Siemens iQ500 Çamaşır ve Kurutma makinesi, güncel yeni programları kolayca indirip tek dokunuşla kullanabilirsiniz. İhtiyaç değiştikçe çamaşır makineniz de sizinle birlikte kendini güncelliyor. Siemens’in en sevilen yanlarından biri, cihazların statik kalmaması. Yani bugün aldığınız çamaşır makinesi birkaç yıl sonra bile yeni özellikler kazanabiliyor. 



Siemens Home Connect üzerinden cihaza özel yeni yıkama ve kurutma programları indirebiliyorsunuz. Mevsimsel ihtiyaçlar, moda olan yeni kumaş türleri, spor kıyafetlerin gelişmesi… Ne değişirse değişsin, makineniz hep güncel kalıyor. 

Tıpkı telefonunuza uygulama güncellemesi indirir gibi çamaşır ve kurutma makineniz de güncellemelerle değişen yaşam tarzınıza ayak uyduruyor. 

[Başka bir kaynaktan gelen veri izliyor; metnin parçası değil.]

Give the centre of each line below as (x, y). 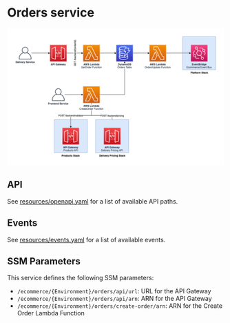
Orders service (51, 13)
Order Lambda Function (51, 313)
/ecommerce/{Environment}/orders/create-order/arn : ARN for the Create (119, 306)
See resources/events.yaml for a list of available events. (86, 239)
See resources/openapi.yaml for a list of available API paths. (93, 201)
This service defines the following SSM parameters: (81, 278)
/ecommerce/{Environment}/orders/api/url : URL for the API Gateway (114, 291)
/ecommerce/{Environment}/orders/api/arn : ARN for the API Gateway (114, 299)
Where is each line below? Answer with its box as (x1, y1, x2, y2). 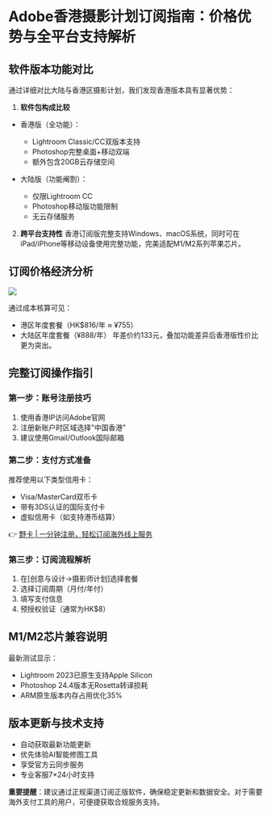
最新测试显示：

Akıllı deterjan yönetimi: i-Dos ile her yıkamada doğru ölçü 

Makineyi tamamen doldurunca veya tek parça kıyafeti makineye attığınızda ne kadar deterjan koyacağınızı bilemiyor olabilirsiniz. İşte tam bu noktada i-Dos Deterjan Tarama teknolojisi devreye giriyor. Siemens Home Connect üzerinden şişelerin barkodunu okutup su sertliği ve deterjan yoğunluğunu makineye iletiyor, i-Dos ise her yıkamada doğru miktarı otomatik olarak ayarlıyor. Üstelik Siemens Home Connect uygulaması, deterjan seviyesini takip ederek deterjanınız tükenmeden önce size haber veriyor. Tek yapmanız gereken uygulamayı telefonunuza yüklemek ve çamaşır makinenizi uygulamaya bağlamak. 

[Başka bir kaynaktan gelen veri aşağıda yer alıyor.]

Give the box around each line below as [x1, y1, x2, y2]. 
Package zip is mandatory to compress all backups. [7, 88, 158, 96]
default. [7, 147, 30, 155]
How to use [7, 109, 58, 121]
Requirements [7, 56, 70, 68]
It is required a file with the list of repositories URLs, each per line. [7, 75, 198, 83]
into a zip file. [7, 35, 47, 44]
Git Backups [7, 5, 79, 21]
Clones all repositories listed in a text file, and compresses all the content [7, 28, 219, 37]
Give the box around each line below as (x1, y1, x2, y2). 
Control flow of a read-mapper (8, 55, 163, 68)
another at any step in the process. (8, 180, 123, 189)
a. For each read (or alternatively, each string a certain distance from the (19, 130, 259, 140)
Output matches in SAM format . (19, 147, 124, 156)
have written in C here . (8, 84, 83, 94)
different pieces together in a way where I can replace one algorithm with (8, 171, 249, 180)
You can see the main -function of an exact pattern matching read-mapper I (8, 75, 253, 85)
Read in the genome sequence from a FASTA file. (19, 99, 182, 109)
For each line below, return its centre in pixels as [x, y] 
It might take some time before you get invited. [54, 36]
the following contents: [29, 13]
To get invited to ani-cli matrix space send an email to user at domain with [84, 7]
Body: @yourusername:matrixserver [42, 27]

stainRemoval teknolojisi: Zorlu lekelerle inatlaşmayı unutun 

Çay, yağ, makyaj, çikolata lekeleri… Gün içinde fark etmeden üzerinize bulaşan lekeler artık kâbus olmaktan çıkıyor. Siemens iQ500 çamaşır makinesi ile stainRemoval teknolojisi devreye giriyor. Tek bir dokunuşla çay, yağ, kozmetik veya günlük hayatta karşılaştığınız diğer zor lekeler için özel programları aktif edebilirsiniz. 

Siemens Home Connect uygulaması sayesinde daha fazla leke türünü ve bunlar için geliştirilmiş özel programları keşfetmek de mümkün. Yani sadece “lekeyi çıkar” demekle kalmıyor, sizin için en doğru yıkama programını da otomatik olarak öneriyor. Böylece hem lekelerle uğraşmak zorunda kalmıyor hem de giysilerinizin ömrünü koruyorsunuz. 

Artık çocuğunuza yemek yedirirken dökülen yemek lekeleri, kahve kazaları ya da mutfakta sıçrayan yağ lekeleri sizi endişelendirmiyor. stainRemoval, günlük hayatın getirdiği küçük sürprizlere karşı en güvenilir yardımcınız oluyor. 

Siemens iQ500 çamaşır ve kurutma makineleri, artık sadece kıyafetlerinizi temizleyen makineler değil; size zaman, konfor ve güven veren akıllı iş ortaklarınızdır. Ütüye harcadığınız vakti kendinize ayırın, lekelerle uğraşmayı unutun ve teknolojinin yaşam alanınıza uyumunun keyfini yaşayın.

*Bu yazı Siemens’in katkılarıyla hazırlanmıştır.